- Cover of the ADV Manga edition of Saint Marie vol. 1, art by Yang Yuh-jin

세인트 마리 RR: Seinteu Mari MR: Seint'ŭ Mari
- Genre: Action/adventure;
- Author: Yang Yuh-jin
- Publisher: Daewon C.I.
- English publisher: ADV Manga
- Magazine: Issue
- Original run: 2004–2005
- Collected volumes: 7

= Saint Marie (manhwa) =

2004–2005 manhwa series by Yang Yuh-jin

Saint Marie is a manhwa series created by Yang Yuh-jin. It is about a fictional private school, Saint Marie, that becomes a battleground between good and evil.

==Story==
Dah-In Hyun, a normal everyday schoolgirl, discovers that she and the other students at Saint Marie have become pawns in a proverbial chess game. When her best friend dies trying to defend herself, Dah-In finds herself trapped in a battle where no one is who they seem, and the line between black and white is blurred.

==Characters==
- Dah-In "Illumina" Hyun
  A normal, spunky teenager who just happens to be stuck in between a battle between sides. Dah-In's roommate, Na-Na, is a pawn in a battle between sides, and unintentionally involves Dah-In. Undecided side.

- Na-Na
  Dah-In's roommate and best friend. She has the power to project pictures onto items, which she passes onto Dah-In upon her death. White pawn.

- Yoon-Ha
  Dah-in's "crush" and boyfriend—for a while. Carefree, rebellious, and downright foxy, he enjoys toying with Dah-In's emotions. Unknown side.

- Seung-Hae "Elphege" Kim
  He's a freshman in high school, "Matthew" Class. Pessimistic and of noble descent (French), he prefers classy clothes. When it comes to people, he's very cautious and cold-hearted. A perfectionist. Being stubborn and insensitive, some people call him "Whiney". His hobbies are finding other people's weaknesses and screaming. A talent of his is playing the violin. (Seung-Hae even played a violin solo during a choir performance.) His specialty is teleporting, being the fastest among the white chess pieces, and his after school activity is the English club.

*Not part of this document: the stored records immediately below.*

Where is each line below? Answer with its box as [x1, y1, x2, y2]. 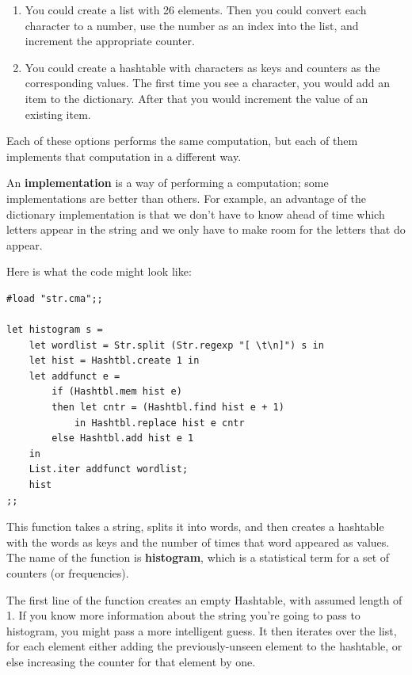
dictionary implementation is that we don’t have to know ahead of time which [6, 205, 385, 222]
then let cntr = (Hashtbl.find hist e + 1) [51, 402, 284, 414]
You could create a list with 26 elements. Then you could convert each [25, 2, 367, 17]
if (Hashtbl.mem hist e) [51, 386, 182, 398]
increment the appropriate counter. [25, 32, 195, 49]
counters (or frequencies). [6, 565, 129, 581]
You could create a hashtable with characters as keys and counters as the [25, 59, 380, 75]
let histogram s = [6, 324, 103, 336]
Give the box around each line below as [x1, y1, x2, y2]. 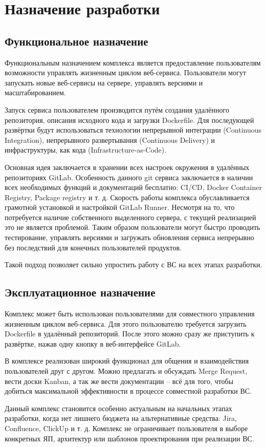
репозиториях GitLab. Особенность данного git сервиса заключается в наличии [5, 172, 253, 182]
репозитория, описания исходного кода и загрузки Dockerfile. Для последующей [5, 114, 254, 125]
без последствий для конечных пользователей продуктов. [5, 242, 182, 252]
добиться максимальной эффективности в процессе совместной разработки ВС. [5, 386, 252, 396]
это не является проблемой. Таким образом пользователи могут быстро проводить [5, 222, 260, 232]
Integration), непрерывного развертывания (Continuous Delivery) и [5, 134, 215, 145]
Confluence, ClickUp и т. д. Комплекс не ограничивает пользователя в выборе [5, 423, 248, 433]
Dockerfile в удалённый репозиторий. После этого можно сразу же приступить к [5, 328, 255, 339]
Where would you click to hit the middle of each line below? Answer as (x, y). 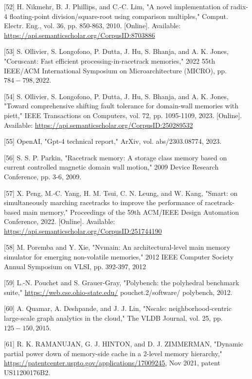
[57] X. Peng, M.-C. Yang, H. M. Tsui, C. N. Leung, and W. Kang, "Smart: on (121, 193)
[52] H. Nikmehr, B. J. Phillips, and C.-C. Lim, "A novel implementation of (116, 6)
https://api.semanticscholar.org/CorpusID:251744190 (83, 231)
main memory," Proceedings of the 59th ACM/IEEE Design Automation (131, 212)
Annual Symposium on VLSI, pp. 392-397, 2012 (75, 266)
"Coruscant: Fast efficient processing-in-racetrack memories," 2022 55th (109, 60)
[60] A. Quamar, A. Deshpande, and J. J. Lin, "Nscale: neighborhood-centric (118, 308)
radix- (239, 6)
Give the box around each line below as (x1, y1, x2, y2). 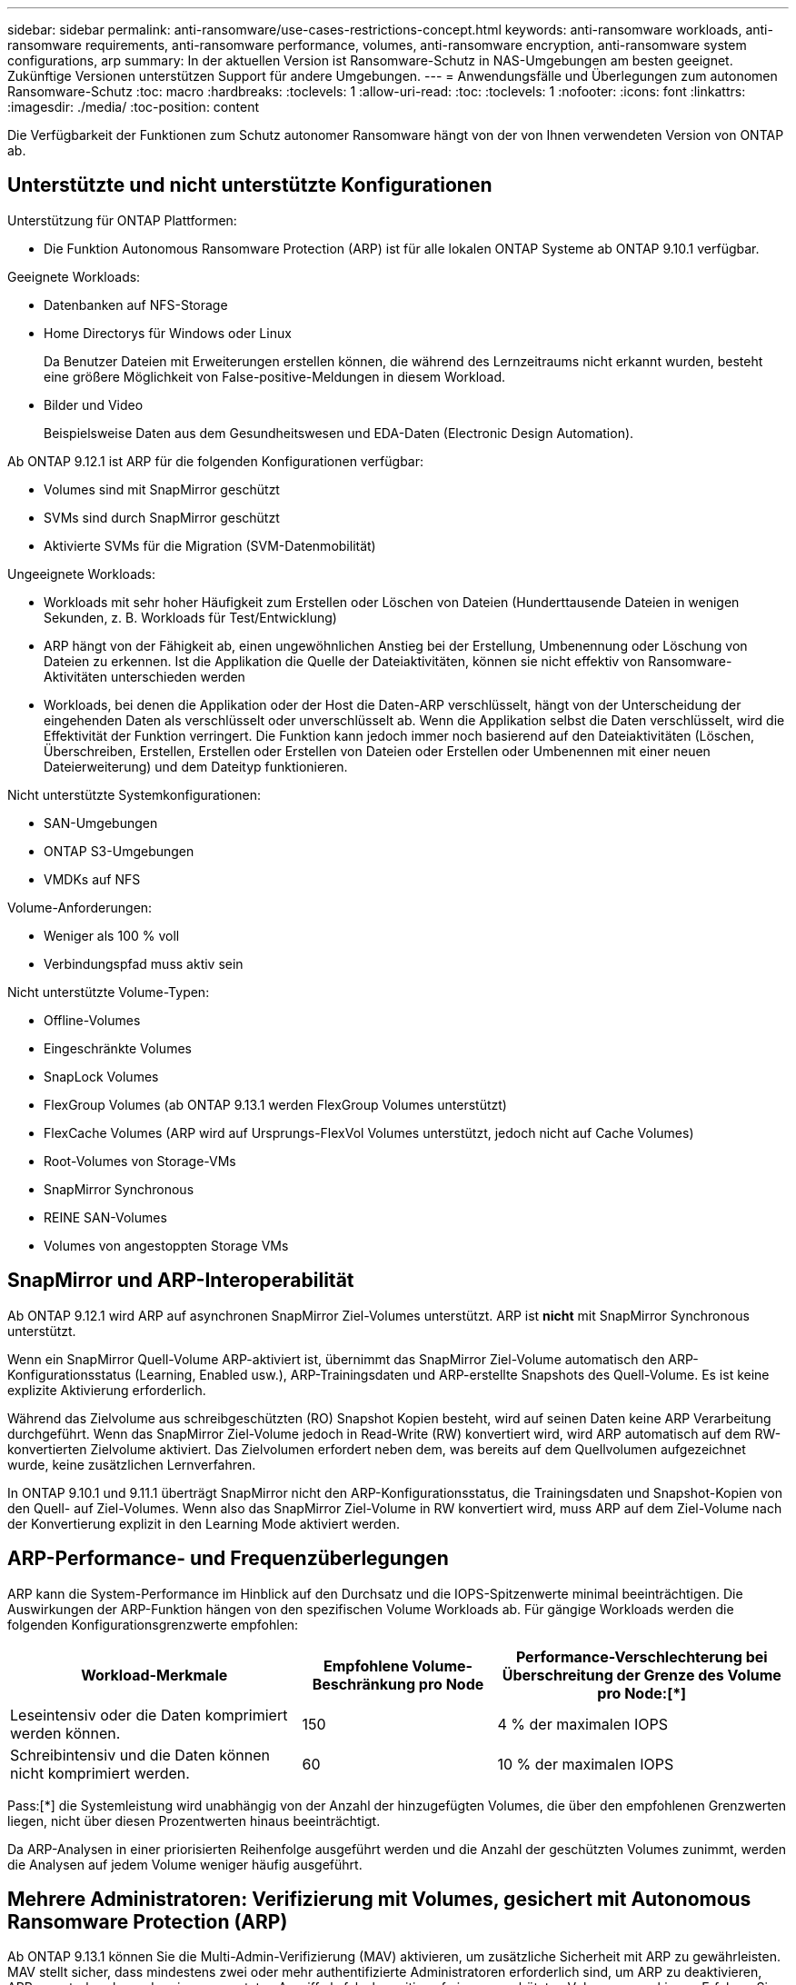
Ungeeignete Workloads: (7, 565, 155, 582)
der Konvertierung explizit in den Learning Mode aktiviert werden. (7, 1515, 401, 1531)
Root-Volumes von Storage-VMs (44, 1152, 236, 1169)
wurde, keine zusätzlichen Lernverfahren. (7, 1456, 256, 1472)
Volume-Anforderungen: (7, 899, 153, 915)
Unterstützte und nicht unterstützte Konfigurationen (7, 174, 493, 197)
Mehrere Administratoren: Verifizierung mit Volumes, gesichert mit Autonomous (7, 1887, 751, 1910)
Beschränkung (312, 1674, 416, 1693)
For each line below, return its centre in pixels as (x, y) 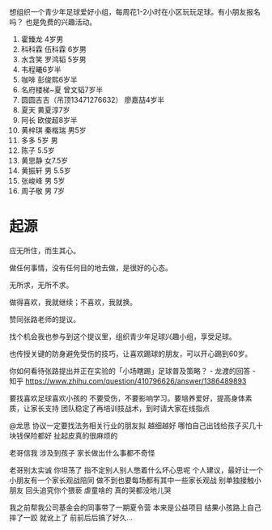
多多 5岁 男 (39, 140)
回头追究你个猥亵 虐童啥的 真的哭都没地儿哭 (98, 490)
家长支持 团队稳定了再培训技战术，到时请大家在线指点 (120, 408)
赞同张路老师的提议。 (45, 319)
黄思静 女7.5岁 (45, 161)
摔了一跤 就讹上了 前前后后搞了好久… (71, 517)
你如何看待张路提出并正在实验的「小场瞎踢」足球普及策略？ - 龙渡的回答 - (132, 371)
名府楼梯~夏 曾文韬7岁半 (62, 90)
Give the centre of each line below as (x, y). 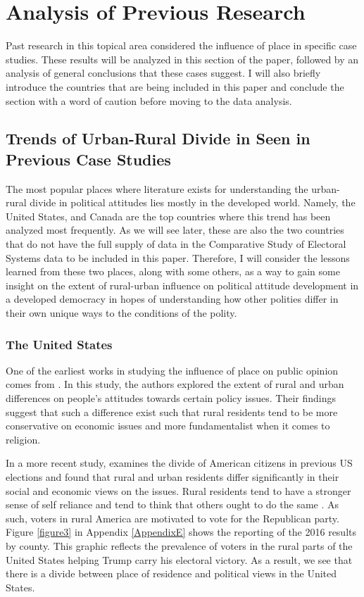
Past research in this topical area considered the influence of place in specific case (181, 45)
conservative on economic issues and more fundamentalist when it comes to (168, 426)
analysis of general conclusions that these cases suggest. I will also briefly (163, 73)
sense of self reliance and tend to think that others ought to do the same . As (172, 504)
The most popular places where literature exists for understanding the (157, 188)
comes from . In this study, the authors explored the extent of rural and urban (175, 384)
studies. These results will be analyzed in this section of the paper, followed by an (182, 59)
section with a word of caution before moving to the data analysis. (149, 100)
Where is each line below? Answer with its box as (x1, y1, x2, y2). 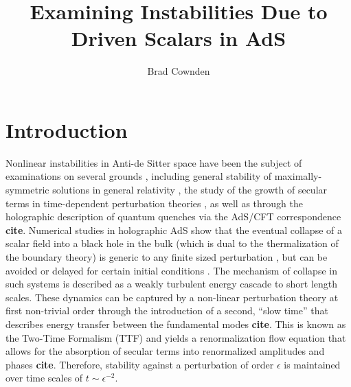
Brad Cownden (147, 64, 210, 78)
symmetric (5, 183, 49, 197)
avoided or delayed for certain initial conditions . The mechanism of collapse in (5, 263, 337, 277)
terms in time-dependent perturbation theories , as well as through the (5, 196, 303, 210)
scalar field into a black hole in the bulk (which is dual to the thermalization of (5, 236, 339, 250)
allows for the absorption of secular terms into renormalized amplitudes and (5, 344, 325, 358)
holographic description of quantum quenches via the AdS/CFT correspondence (5, 209, 341, 224)
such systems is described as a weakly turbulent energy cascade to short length (5, 277, 338, 291)
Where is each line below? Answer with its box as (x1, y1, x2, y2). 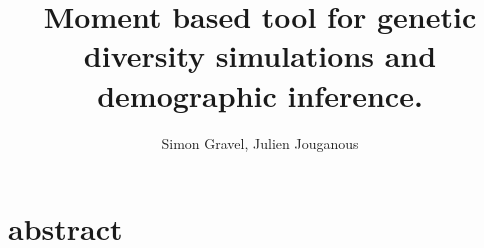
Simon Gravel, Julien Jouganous (161, 132, 359, 153)
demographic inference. (97, 74, 423, 115)
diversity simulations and (83, 35, 437, 76)
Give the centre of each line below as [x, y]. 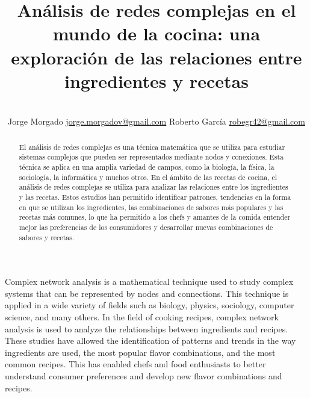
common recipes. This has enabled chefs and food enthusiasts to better [135, 364]
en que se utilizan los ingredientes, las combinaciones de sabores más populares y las [151, 207]
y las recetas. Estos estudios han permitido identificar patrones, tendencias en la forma [155, 197]
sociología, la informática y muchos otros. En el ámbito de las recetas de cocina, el [148, 177]
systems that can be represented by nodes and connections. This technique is [147, 293]
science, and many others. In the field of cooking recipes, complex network [142, 317]
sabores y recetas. [47, 237]
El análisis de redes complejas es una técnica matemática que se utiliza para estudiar [152, 147]
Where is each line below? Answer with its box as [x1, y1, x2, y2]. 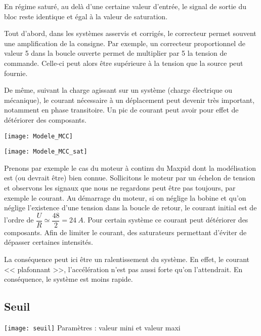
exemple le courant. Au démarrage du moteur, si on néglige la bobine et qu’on [4, 192, 246, 203]
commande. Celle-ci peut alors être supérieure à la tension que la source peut [4, 57, 243, 68]
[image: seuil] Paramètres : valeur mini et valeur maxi [4, 322, 181, 333]
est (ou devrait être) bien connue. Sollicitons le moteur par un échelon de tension [4, 172, 255, 183]
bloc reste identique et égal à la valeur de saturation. [4, 11, 168, 21]
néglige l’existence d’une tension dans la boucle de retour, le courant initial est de [4, 202, 257, 213]
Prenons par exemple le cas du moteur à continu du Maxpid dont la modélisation [4, 162, 256, 173]
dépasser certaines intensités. [4, 237, 93, 247]
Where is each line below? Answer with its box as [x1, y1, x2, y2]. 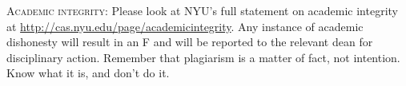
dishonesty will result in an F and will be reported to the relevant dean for [6, 33, 373, 50]
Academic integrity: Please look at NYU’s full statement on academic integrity [6, 2, 399, 18]
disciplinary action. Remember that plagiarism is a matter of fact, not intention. [6, 49, 400, 65]
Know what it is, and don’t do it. [6, 64, 170, 81]
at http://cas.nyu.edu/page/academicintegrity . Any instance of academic [6, 18, 364, 34]
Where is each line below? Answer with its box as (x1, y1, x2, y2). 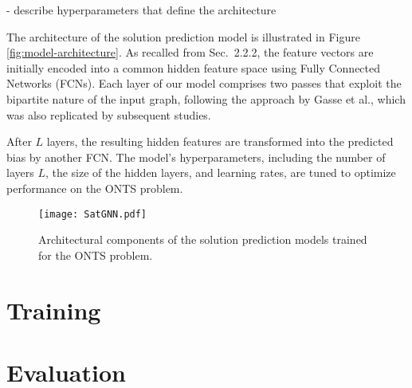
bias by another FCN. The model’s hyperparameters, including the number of (6, 148, 386, 165)
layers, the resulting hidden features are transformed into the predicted (46, 133, 394, 150)
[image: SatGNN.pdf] (38, 208, 147, 220)
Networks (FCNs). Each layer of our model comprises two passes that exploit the (6, 75, 402, 92)
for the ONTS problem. (38, 246, 153, 263)
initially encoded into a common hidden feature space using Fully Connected (6, 59, 381, 76)
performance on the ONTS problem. (6, 179, 183, 196)
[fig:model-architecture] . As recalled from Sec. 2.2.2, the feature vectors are (6, 44, 374, 61)
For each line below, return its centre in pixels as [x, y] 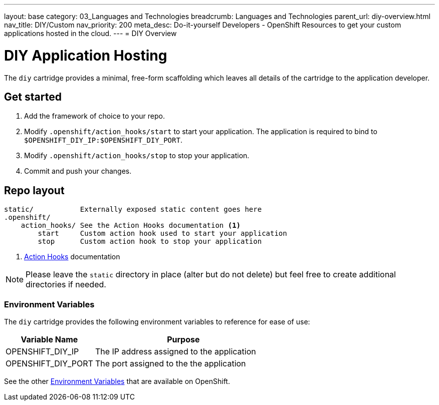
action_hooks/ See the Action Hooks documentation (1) [131, 226]
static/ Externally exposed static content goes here [133, 210]
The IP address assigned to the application [175, 351]
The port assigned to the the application [170, 363]
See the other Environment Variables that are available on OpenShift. [117, 381]
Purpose [183, 339]
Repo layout [34, 190]
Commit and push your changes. [78, 171]
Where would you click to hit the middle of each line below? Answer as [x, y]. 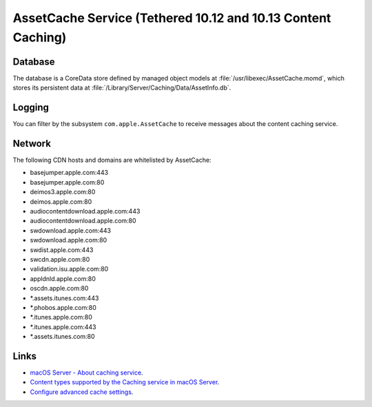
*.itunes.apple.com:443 [63, 326]
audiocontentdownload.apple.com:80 [83, 221]
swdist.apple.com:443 [62, 250]
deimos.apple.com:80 [61, 201]
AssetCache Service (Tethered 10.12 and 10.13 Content [172, 18]
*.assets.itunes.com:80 [63, 337]
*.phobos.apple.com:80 [63, 307]
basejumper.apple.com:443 [69, 173]
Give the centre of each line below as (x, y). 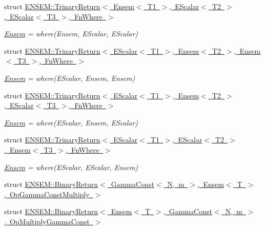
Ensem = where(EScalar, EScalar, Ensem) (71, 167)
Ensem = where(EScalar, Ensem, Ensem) (70, 78)
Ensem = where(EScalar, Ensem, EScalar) (71, 122)
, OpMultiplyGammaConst (47, 221)
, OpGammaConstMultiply (47, 194)
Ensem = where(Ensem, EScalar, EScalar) (71, 34)
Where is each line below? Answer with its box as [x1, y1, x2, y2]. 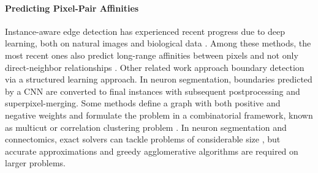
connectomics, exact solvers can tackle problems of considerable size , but [5, 133, 281, 145]
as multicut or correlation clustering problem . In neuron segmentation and [5, 120, 287, 133]
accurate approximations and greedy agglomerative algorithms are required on [5, 144, 298, 157]
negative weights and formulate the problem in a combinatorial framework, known [5, 108, 313, 121]
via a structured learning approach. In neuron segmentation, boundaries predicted [5, 73, 312, 86]
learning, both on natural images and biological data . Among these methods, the [5, 37, 311, 50]
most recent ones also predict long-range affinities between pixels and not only [5, 48, 298, 61]
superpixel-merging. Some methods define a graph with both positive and [5, 97, 281, 109]
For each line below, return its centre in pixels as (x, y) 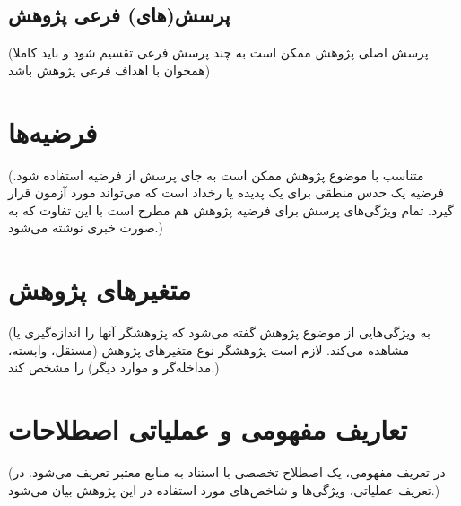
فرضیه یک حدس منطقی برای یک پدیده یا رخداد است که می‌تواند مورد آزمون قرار (226, 192)
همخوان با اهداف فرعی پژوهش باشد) (109, 70)
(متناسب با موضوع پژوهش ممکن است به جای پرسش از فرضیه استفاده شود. (216, 174)
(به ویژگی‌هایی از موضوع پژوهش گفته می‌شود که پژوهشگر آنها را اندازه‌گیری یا (219, 332)
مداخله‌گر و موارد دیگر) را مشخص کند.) (114, 367)
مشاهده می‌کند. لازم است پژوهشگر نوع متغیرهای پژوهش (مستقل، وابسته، (209, 349)
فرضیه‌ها (53, 131)
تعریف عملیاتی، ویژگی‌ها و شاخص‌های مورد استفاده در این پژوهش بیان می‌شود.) (224, 489)
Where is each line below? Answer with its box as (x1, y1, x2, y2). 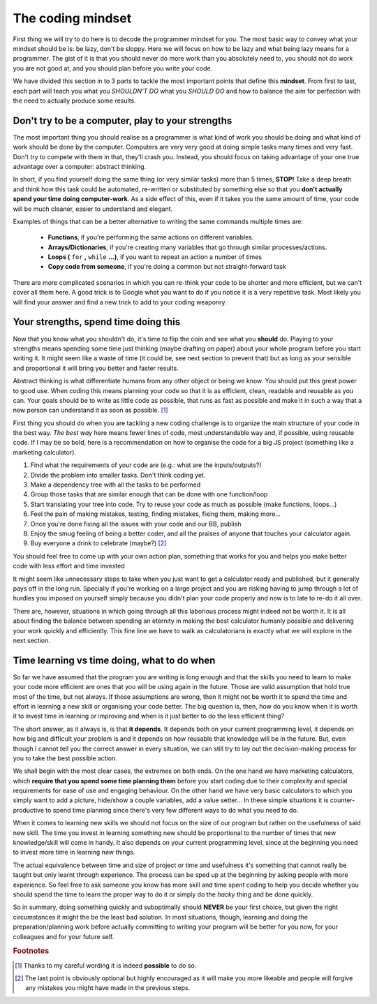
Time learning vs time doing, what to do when (13, 654, 216, 666)
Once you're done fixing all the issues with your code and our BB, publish (30, 519, 242, 528)
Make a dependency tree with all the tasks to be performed (30, 480, 201, 489)
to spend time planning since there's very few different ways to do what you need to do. (45, 806, 299, 814)
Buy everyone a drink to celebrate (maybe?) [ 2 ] (30, 539, 167, 547)
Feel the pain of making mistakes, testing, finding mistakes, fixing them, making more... (30, 510, 281, 518)
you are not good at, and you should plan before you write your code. (13, 64, 213, 73)
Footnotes (13, 946, 50, 956)
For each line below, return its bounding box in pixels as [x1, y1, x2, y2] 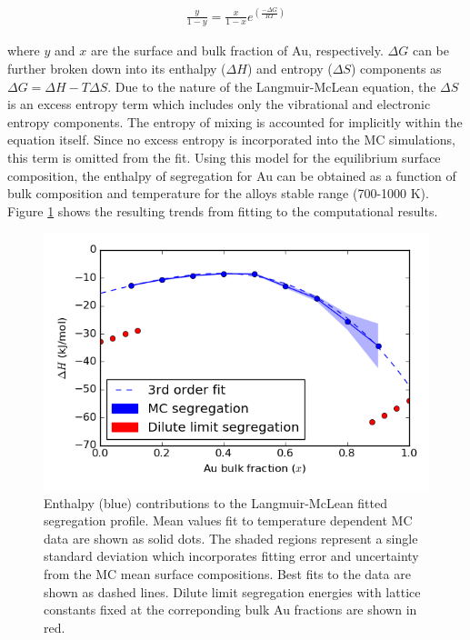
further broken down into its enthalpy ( [7, 58, 226, 77]
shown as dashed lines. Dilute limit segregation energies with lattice [44, 582, 421, 601]
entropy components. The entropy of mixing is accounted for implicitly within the [7, 112, 463, 131]
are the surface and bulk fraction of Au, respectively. [90, 41, 384, 60]
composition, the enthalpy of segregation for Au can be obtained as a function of [7, 165, 456, 185]
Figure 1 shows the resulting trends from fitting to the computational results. [7, 201, 438, 220]
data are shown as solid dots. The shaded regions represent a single [44, 528, 418, 547]
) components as [350, 58, 442, 77]
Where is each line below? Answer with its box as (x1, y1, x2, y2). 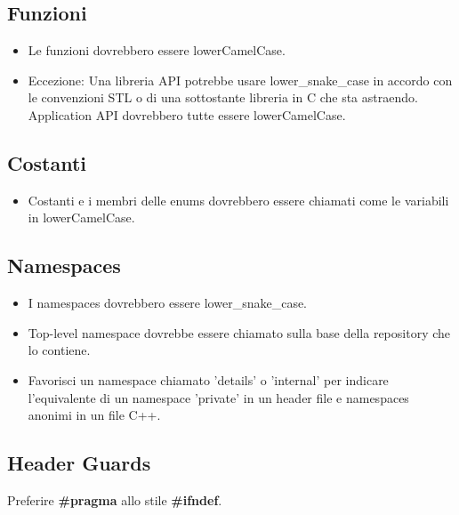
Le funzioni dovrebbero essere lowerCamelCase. (28, 41, 286, 60)
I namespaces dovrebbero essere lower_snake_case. (28, 294, 308, 312)
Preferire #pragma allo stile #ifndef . (7, 490, 222, 509)
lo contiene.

White Knight.

- Suh-Rin "Fabian" Kim
  Freshman in middle school, "Matthew" Class. He's the younger brother of Seung-Hae, and he's two years younger than most middle school students, being a child prodigy. This makes him more immature than most other students at Saint Marie. For some reason, he's in love with Shi-Young. Liking old-fashioned clothes, he almost always has a hat to complement his outfit. He extremely dislikes glamorous girls (like Hyun-Jin). His hobby is assembling plastic models and his talent is fixing electronics. He has great fighting skills, and his after school club is the Geology club. White chess piece.

==Reception==
Critical reception for Saint Marie was positive, with Mania.com calling the book "confusing" and an "intriguing piece of work". Anime News Network wrote that the first volume was "A diamond in the rough; Saint Marie is as beautiful to look at as it is intriguing to read."